Fig. 4: Top univariate associations with patient status 48 h after identification.
figure 4

Univariate logistic regressions were run associating each variable with three outcomes: rapid death vs. spontaneous recovery or long stay (a), spontaneous recovery vs. rapid death or long stay (b) long stay vs. spontaneous recovery or rapid death (c). Only the 15 significant features with the largest effects are plotted. Patients were categorized as rapid death (died within 48 h of identification), spontaneous recovery (had no ARDS after 48 h post-identification), or long stay (continued to have ARDS events after 48 h post-identification). Each time-varying predictor (e.g., PaCO2) was summarized over the first 24 h after identification using either the median or a missingness indicator (1 if measured, 0 if not). Each continuous predictor (e.g., median PaCO2 or age) was normalized by the difference in the 20th and 80th percentiles. Green bars indicate that higher variable values are associated with a lower risk of the outcome; purple bars indicate that higher variable values are associated with a higher risk of the outcome. CO2’s negative relationship with rapid death is due to its dependence on bicarbonate. Error bars represent 95% confidence intervals.

The worsening of metabolic acidosis was a distinguishing factor for rapid death patients, with high lactate, low pH, and low bicarbonate levels compared to spontaneous recovery or long stay patients (Fig. 5).

Fig. 5: Trends of acidotic parameters over time by patient status 48 h after identification time.
figure 5

Smoothed trends between the identification time and 24 h afterwards by patient subtype for lactate (a), pH (b), and bicarbonate (c). Points represent the median parameter values in a quarter-hour interval relative to identification time. Intervals represent the 25th and 75th percentiles of parameter values in a 2 h window relative to identification time. GAM smoothing splines highlight trends. Number of subjects with plausible values in each category is shown on the right of each plot.

Model building

Next, we evaluated twelve machine learning model architecture and framework combinations to determine which would be best to reliably predict patient outcome. Multiclass gradient boosting was selected for its performance and ease of interpretation.

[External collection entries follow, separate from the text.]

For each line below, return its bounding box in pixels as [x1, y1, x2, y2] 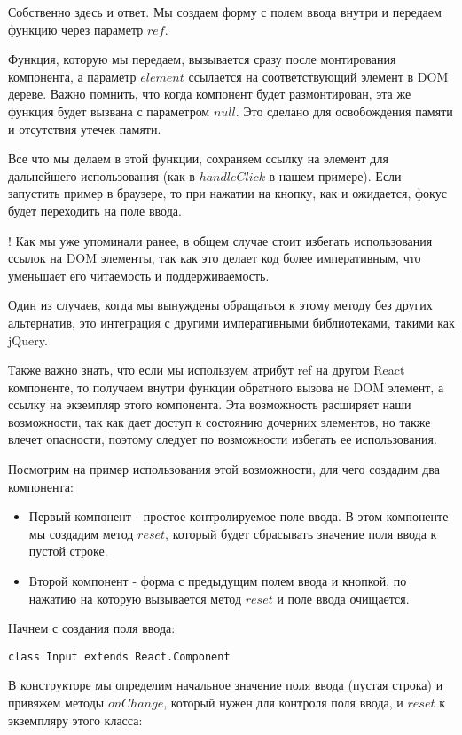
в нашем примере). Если [269, 166, 402, 185]
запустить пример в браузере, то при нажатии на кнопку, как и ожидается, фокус [8, 184, 447, 202]
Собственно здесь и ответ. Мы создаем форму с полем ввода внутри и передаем [8, 3, 442, 20]
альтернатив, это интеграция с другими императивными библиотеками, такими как [8, 312, 455, 331]
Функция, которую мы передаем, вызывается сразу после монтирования [8, 50, 396, 68]
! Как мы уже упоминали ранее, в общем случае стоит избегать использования [8, 231, 433, 249]
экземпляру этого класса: [8, 710, 143, 729]
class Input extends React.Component [8, 650, 231, 663]

Of the three architectures (random forest, gradient boosting, and logistic regression), gradient boosting had the highest consistent performance. Logistic regression had worse performance than the ensemble models. Gradient boosting and random forest achieved F-0.5 values on the internal validation set of 0.602–0.622, while logistic regression only achieved F-0.5 values of 0.563–0.579 (Supplementary Fig. 3). While gradient boosting had quite similar performance on the training and internal validation set (F-0.5 scores of 0.651–0.707 on training vs. 0.608–0.622 on internal validation), the performance of random forest decreased substantially (F-0.5 scores of 1 to 0.602–0.611).

All four model setups (three-way, three-way nested, two-way, and multiclass) used with gradient boosting had comparable performance on the internal validation set (F-0.5 scores of 0.608–0.622). The multiclass setup provides interpretable risk scores by giving each outcome a probability such that the sum of all three outcomes is one.

Having selected the final model, we evaluated its performance and calibration on the internal and external validation sets. The model had strong performance on both datasets, achieving a positive predictive value (PPV) of 0.644 and true positive rate (TPR) of 0.536 on the internal validation set and a PPV of 0.492 and TPR of 0.490 on the external validation set (Fig. 6a). The area under the curve (AUC) for identifying long stay patients was 0.768 for the internal validation set and 0.751 in the external validation set (Fig. 6b; see “Methods” section for details). These represented substantial gains in performance over using a model trained using only P/F ratio (P/F ratio only model; Fig. 6a, b). We trained two additional models with feature subsets (see “Methods” section), a Boruta-selected model and a top-15-feature model; these demonstrated comparable performance to the original model with fewer features (106 and 15, respectively; Fig. 6a, b). In addition to good performance, the Boruta-selected model also had good calibration, which measures how well the predicted probabilities align with the actual outcome probabilities10. The model achieved nearly perfect calibration on both the training and the and internal validation datasets (Fig. 6c), with Brier scores of 0.126 and 0.135, respectively (Supplementary Table 5). Calibration on the external validation set was only slightly worse (Fig. 6c), with a Brier score of 0.125 (Supplementary Table 5).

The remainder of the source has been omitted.